§ **Exercise details**: Nothing but the pictures may be left out. Restate the rest of the entries word for word.

(Items listed in a dataset)
++++++++

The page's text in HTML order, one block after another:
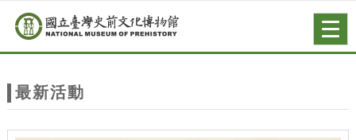
站
主
跳到主要內容
網站導覽
最新活動
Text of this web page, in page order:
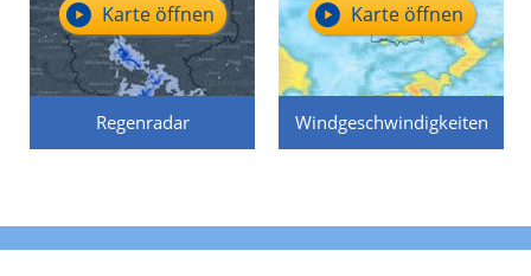
Regenradar
Karte öffnen
Windgeschwindigkeiten
Karte öffnen

++++++++

§ **Your solution**:
The page's text in HTML order, one block after another:
站
主
跳到主要內容
網站導覽
最新活動
Text of this web page, in page order:
Regenradar
Karte öffnen
Windgeschwindigkeiten
Karte öffnen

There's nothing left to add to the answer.